▶ [Records provided]:
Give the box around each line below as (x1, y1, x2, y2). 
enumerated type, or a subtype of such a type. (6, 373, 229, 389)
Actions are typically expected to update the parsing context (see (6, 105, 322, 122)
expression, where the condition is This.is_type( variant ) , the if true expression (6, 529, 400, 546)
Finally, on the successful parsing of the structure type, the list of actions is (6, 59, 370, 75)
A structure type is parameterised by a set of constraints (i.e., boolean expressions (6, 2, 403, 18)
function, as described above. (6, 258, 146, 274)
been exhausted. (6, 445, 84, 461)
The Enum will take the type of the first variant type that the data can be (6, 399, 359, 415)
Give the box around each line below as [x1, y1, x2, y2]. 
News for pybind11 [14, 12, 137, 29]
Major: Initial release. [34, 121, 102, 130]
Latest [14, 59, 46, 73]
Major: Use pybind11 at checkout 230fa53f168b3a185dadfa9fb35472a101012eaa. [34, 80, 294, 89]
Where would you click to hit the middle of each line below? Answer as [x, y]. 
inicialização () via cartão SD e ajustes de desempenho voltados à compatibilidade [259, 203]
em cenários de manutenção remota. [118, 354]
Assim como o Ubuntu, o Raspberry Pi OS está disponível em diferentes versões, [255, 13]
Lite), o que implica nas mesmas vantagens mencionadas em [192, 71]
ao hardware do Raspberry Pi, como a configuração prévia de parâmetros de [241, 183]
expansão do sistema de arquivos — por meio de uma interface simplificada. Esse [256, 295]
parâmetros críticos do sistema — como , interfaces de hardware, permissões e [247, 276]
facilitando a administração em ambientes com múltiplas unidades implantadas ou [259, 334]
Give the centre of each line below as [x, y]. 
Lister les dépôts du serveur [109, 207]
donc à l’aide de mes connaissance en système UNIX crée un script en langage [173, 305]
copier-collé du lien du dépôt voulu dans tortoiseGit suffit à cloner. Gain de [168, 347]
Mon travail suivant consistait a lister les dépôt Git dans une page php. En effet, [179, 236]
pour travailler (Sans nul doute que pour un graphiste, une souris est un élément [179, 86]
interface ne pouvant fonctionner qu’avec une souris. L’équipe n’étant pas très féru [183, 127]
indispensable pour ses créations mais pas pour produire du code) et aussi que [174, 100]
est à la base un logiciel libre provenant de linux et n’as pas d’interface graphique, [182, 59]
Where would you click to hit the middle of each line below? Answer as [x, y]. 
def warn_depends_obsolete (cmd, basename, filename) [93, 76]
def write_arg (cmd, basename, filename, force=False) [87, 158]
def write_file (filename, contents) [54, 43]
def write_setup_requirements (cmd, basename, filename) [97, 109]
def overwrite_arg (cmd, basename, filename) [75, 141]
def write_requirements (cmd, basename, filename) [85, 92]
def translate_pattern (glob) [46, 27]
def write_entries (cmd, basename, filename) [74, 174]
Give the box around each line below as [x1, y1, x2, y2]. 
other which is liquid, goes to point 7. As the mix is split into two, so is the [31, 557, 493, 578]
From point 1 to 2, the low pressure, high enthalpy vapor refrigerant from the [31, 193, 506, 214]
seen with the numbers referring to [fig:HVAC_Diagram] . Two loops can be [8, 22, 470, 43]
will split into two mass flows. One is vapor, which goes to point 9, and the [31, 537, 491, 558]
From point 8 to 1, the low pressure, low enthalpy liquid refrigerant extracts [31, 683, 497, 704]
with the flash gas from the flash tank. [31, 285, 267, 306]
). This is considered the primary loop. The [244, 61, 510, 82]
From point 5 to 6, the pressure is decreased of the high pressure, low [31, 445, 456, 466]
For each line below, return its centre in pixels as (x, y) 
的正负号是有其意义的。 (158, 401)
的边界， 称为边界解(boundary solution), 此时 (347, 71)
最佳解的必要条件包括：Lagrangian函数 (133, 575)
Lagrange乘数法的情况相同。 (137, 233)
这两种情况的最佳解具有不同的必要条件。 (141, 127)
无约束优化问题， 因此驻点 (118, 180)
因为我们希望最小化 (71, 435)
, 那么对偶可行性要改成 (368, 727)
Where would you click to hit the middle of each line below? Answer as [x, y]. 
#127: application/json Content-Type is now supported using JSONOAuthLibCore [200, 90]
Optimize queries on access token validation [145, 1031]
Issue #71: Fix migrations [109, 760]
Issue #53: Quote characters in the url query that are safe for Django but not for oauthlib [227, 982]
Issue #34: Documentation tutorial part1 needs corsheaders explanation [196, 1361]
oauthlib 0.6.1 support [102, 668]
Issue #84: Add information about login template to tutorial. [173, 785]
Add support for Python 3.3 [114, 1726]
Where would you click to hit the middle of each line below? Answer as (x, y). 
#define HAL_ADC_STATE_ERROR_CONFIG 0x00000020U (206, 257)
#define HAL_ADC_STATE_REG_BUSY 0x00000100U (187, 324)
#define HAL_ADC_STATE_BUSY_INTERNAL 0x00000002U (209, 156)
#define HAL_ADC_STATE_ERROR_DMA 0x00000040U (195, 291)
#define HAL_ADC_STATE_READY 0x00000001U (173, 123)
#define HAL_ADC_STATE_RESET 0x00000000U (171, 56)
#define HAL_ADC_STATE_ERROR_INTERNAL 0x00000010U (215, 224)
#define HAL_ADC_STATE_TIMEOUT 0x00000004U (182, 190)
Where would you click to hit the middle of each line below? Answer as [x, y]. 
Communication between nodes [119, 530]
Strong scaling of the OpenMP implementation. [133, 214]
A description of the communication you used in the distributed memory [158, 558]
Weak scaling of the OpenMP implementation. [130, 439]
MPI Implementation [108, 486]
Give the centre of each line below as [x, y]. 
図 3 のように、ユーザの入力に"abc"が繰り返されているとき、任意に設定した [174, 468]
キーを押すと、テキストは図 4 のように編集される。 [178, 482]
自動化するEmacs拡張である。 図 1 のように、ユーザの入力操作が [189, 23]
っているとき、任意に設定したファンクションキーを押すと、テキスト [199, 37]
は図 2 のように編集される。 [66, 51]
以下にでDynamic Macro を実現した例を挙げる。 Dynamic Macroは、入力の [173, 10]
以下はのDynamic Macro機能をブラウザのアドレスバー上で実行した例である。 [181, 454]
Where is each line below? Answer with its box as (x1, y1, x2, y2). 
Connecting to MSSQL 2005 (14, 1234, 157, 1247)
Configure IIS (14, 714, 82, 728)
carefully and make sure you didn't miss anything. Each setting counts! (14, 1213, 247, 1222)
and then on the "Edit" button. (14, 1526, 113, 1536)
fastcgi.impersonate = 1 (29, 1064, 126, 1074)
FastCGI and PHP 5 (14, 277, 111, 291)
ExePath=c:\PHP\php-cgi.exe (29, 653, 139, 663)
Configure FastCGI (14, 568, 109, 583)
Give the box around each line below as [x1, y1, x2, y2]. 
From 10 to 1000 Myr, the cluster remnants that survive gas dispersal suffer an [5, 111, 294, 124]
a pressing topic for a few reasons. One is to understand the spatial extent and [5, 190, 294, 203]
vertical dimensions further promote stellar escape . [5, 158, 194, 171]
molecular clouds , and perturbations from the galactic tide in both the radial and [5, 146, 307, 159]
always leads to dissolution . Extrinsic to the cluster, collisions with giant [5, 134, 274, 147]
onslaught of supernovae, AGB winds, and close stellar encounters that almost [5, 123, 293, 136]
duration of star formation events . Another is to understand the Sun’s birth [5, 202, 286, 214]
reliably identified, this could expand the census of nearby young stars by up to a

▶ [Description of the task]: Once each line with "will" in the entries is counted, state the total and nothing else.

▶ [Answer section]: 2